→ Task: Word for word, restate the line containing "Детектив 56" and all the lines that come after it in the entries below. Include nothing from before it.
►
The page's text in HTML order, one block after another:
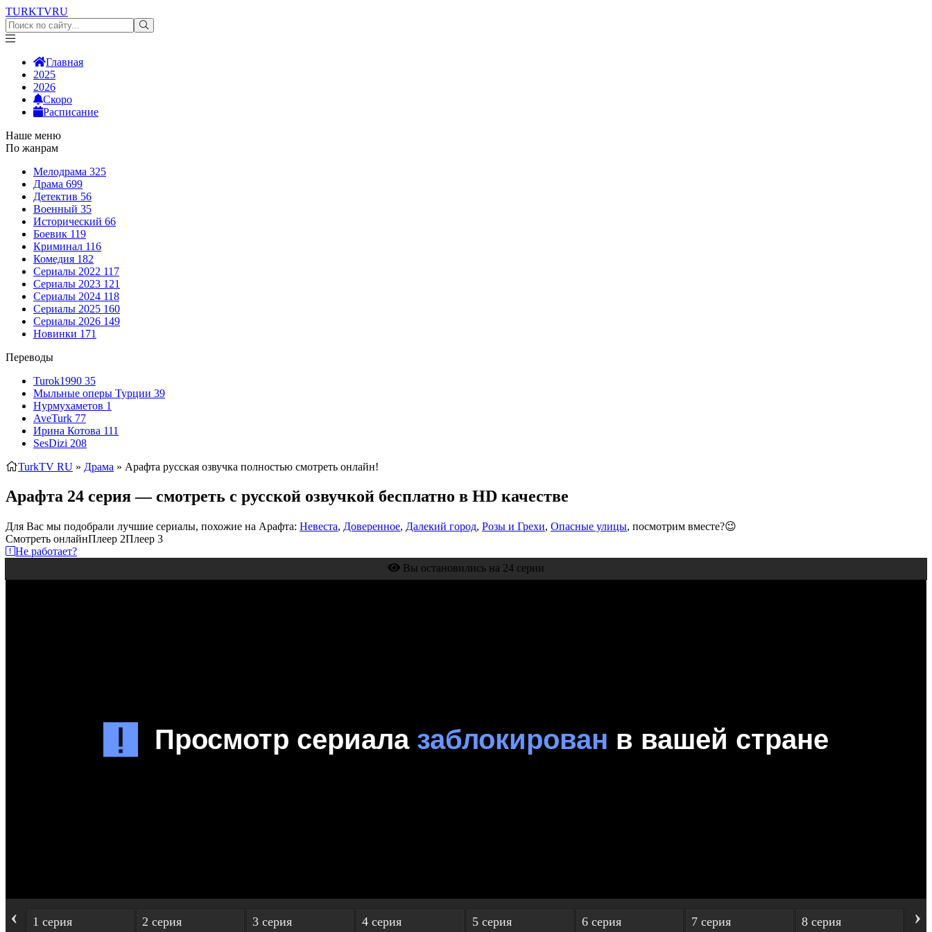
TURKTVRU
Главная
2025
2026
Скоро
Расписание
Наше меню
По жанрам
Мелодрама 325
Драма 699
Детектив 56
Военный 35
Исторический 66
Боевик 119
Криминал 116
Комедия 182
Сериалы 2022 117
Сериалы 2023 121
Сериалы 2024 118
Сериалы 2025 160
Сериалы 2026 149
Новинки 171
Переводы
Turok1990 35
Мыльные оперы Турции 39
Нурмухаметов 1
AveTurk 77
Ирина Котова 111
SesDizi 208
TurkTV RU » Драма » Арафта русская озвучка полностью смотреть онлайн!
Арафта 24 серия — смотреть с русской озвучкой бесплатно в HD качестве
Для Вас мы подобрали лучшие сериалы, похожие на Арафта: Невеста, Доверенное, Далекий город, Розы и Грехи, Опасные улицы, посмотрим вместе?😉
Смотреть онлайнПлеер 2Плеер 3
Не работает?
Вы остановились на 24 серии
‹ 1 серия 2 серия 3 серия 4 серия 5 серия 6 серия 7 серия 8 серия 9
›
◄
→ Completed exercise:
Детектив 56
Военный 35
Исторический 66
Боевик 119
Криминал 116
Комедия 182
Сериалы 2022 117
Сериалы 2023 121
Сериалы 2024 118
Сериалы 2025 160
Сериалы 2026 149
Новинки 171
Переводы
Turok1990 35
Мыльные оперы Турции 39
Нурмухаметов 1
AveTurk 77
Ирина Котова 111
SesDizi 208
TurkTV RU » Драма » Арафта русская озвучка полностью смотреть онлайн!
Арафта 24 серия — смотреть с русской озвучкой бесплатно в HD качестве
Для Вас мы подобрали лучшие сериалы, похожие на Арафта: Невеста, Доверенное, Далекий город, Розы и Грехи, Опасные улицы, посмотрим вместе?😉
Смотреть онлайнПлеер 2Плеер 3
Не работает?
Вы остановились на 24 серии
‹ 1 серия 2 серия 3 серия 4 серия 5 серия 6 серия 7 серия 8 серия 9
›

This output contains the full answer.